With the function decorator createScript it is possible, to declare python functions as EXASolution UDF scripts:

@C.createScript(inArgs = [('a', E.INT)],
...                  outArgs = [('b', E.INT), ('c', E.INT)])
...  def testScript(data):
...      print "process data", repr(ftplib)
...      while True:
...          data.emit(data.a, data.a + 3)
...          if not data.next(): break
...      print "all data processed"

This script will be immediatly created on the EXASolution database as a UDF script and the local testScript function will be replaced with a C.readData call, so that to execute the computation on EXASolution you call this function simply as follows:

testScript('columnA', table = 'testTable', groupBy = 'columnB')

This call executes a SELECT SQL query using the C.readData function and returns the result. The query will group by columnB and aggregate on the columnA column using the testScript function.

Per default, functions are created as SET EMITS UDFs. We recommend to read the EXASolution manual about UDF scripts for a better understanding.

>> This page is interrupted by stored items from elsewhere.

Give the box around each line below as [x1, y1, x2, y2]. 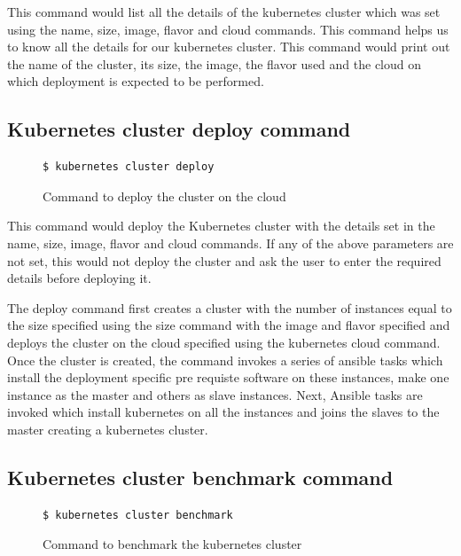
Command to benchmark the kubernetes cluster [43, 535, 302, 553]
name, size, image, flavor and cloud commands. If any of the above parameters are [7, 233, 454, 252]
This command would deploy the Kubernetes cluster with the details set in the [7, 216, 435, 235]
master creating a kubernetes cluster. [7, 419, 208, 438]
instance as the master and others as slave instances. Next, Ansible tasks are [7, 385, 423, 403]
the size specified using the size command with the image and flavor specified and [7, 316, 450, 334]
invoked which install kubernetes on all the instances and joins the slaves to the [7, 403, 440, 421]
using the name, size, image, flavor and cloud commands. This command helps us [7, 20, 449, 38]
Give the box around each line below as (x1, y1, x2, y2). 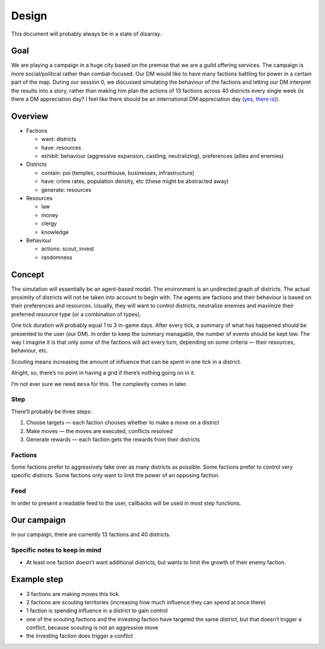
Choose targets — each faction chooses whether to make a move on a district (26, 419, 220, 426)
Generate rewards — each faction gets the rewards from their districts (26, 435, 200, 443)
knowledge (41, 228, 69, 235)
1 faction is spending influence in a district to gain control (26, 607, 168, 615)
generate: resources (41, 186, 91, 193)
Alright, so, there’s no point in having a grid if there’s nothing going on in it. (11, 369, 196, 376)
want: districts (41, 136, 76, 143)
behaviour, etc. (11, 347, 48, 354)
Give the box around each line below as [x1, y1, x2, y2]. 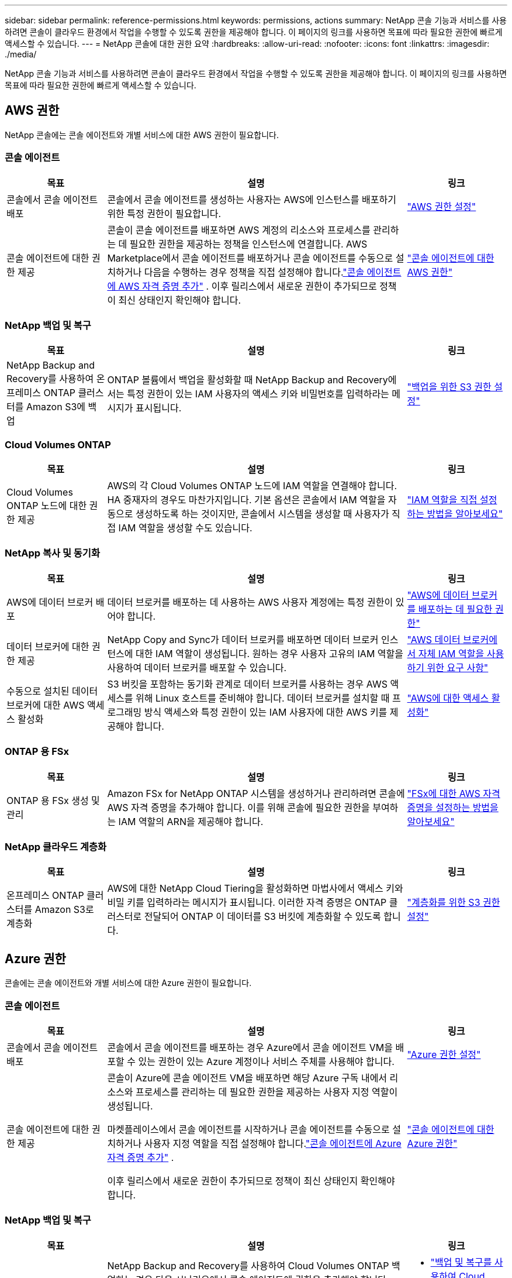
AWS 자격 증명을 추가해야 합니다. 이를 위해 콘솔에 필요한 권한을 [107, 801, 370, 813]
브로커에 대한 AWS [6, 699, 85, 711]
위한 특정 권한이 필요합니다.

Internally the decorated function will be compiled and serialized with the marshall Python module locally and created on the EXASolution side, so that this function has no access to the local environment anymore. To initialize the environment, it is possible to pass the initFunction argument of the decorator, which initializes the environment on the EXASolution side. It happens every time the module is loaded, so that this function is recreated in the database on module loading.